LSMs can drastically reduce the attack surface of a system if appropriate policies using security modules are implemented.

DACs vs. MACs

DAC (Discretionary Access Control) based access control is a means of restricting access to objects based on the identity of subjects or groups. For decades, Linux only had DAC-based access controls in the form of user and group permissions. One of the problems with DACs is that the primitives are transitive in nature. A user who is a privileged user could create other privileged users, and that user could have access to restricted objects.
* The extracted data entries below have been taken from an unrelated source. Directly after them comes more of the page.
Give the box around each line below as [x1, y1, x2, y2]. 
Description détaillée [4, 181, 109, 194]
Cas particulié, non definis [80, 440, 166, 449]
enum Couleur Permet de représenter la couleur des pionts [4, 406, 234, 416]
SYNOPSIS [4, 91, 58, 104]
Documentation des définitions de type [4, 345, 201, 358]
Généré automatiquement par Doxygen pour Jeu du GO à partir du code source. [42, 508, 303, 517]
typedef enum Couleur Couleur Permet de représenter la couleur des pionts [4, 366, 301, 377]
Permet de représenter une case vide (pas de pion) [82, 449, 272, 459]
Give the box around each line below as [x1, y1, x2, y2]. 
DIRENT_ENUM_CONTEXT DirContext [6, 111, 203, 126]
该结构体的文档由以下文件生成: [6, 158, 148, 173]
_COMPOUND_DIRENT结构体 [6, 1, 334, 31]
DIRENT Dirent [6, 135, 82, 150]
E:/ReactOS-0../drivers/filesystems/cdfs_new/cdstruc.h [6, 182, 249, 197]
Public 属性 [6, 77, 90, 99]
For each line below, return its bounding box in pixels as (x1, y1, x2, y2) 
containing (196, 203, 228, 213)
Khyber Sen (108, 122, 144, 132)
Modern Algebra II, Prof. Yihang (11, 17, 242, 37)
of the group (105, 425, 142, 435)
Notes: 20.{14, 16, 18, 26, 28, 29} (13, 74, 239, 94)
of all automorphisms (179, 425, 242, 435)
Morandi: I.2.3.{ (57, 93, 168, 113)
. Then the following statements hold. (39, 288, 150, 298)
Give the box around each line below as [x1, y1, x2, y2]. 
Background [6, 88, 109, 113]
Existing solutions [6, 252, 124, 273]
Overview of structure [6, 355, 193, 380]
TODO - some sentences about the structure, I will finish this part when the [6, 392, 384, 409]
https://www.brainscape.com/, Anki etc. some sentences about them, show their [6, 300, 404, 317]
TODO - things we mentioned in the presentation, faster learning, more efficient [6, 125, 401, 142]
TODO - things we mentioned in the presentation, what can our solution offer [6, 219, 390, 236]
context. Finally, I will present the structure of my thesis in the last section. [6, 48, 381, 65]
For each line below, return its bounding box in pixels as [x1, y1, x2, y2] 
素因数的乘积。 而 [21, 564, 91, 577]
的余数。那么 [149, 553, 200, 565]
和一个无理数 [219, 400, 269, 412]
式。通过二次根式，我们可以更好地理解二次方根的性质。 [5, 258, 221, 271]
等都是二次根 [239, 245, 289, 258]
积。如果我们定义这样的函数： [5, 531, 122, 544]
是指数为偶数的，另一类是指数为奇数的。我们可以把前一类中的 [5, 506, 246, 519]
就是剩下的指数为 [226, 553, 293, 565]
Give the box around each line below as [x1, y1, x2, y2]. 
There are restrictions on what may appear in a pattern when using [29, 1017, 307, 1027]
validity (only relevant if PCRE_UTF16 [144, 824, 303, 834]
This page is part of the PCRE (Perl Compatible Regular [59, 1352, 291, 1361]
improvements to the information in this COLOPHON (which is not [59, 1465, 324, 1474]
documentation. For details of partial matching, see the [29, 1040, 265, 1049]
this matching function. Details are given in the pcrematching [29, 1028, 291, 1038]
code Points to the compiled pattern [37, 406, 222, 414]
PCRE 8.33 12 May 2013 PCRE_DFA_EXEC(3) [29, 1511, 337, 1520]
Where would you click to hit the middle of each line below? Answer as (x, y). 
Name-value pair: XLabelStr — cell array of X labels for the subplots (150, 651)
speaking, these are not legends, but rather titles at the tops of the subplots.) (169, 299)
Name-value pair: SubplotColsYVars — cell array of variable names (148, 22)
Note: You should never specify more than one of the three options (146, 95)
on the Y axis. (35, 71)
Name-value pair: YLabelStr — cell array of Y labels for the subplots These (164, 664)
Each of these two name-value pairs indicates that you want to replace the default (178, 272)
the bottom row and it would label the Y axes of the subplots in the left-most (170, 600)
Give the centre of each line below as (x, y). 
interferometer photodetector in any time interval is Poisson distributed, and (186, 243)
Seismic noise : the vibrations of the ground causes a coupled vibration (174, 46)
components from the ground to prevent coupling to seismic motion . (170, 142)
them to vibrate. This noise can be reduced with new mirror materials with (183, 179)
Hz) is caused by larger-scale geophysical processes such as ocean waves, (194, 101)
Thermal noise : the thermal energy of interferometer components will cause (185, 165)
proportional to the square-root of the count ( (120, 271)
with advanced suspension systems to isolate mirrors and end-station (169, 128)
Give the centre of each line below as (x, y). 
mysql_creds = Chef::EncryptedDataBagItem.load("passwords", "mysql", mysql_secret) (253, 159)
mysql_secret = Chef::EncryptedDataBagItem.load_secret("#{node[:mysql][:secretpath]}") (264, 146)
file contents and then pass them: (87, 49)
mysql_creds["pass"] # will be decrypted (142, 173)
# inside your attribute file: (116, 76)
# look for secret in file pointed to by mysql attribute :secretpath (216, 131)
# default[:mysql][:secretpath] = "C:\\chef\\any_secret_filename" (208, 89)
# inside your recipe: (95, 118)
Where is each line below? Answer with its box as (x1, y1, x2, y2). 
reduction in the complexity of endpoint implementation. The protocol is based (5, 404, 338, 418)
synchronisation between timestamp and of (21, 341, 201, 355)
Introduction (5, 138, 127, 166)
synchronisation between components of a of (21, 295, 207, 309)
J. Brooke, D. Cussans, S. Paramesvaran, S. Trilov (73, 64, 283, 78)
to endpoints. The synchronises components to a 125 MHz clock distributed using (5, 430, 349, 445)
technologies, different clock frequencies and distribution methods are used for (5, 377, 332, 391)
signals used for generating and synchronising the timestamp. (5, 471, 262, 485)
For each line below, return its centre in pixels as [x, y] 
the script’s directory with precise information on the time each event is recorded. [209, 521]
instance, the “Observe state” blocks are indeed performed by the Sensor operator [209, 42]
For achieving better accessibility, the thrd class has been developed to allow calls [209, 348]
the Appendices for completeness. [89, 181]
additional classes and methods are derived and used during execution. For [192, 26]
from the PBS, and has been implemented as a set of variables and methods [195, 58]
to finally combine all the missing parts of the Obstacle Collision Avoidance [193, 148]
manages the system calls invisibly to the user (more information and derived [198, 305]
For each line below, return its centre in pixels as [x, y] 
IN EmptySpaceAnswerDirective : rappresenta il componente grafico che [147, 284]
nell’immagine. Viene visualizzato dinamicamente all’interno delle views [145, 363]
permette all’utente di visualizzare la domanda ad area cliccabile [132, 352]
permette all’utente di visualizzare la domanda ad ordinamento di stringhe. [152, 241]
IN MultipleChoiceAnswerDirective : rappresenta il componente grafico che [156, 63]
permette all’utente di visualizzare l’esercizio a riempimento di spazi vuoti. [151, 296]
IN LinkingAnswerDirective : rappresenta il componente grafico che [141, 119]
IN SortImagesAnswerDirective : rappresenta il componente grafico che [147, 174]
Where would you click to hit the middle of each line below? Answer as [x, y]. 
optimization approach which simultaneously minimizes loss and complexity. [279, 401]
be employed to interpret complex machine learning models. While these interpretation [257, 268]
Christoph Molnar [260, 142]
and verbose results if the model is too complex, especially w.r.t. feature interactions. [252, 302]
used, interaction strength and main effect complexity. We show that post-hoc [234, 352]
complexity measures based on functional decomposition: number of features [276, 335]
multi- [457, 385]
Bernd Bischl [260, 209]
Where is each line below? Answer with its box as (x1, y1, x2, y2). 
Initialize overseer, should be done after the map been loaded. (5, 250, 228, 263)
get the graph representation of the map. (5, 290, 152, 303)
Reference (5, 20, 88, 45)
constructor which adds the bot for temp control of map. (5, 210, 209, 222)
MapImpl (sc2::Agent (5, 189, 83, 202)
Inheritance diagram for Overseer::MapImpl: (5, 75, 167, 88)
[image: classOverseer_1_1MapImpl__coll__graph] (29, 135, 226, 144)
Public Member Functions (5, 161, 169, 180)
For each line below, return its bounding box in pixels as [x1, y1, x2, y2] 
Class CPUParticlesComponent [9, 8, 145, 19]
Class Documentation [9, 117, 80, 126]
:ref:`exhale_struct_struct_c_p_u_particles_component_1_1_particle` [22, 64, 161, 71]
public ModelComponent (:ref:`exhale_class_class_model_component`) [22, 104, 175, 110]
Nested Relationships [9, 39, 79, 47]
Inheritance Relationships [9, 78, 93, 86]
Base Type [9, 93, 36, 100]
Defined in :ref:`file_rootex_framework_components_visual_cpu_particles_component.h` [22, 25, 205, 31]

With MACs (Mandatory Access Control), the subjects (e.g., users, processes, threads) and objects (e.g., files, sockets, memory segments) each have a set of security attributes. These security attributes are centrally managed through MAC policies. In the case of MAC, the user/group does not make any access decision, but the access decision is managed by security attribute.

LSMs are a form of MAC-based controls.

LSM Hooks

LSM mediates access to kernel objects by placing hooks in the kernel code just before the access.

It can be seen here that the LSM hooks are applied after the DAC and other sanity checks are performed.

Here it is shown that the LSM hooks are applied in core objects, and these hooks are dereferenced using a global hooks table. These global hooks are added ( e.g., check apparmor hooks when the security module is initialized.

TOCTOU problem handling

LSMs are typically used for a system's policy enforcement. One school of thought is that the enforcement can be handled in an asynchronous fashion, i.e., the kernel audit events could pass the alert to userspace, and then the userspace could enforce the decision asynchronously.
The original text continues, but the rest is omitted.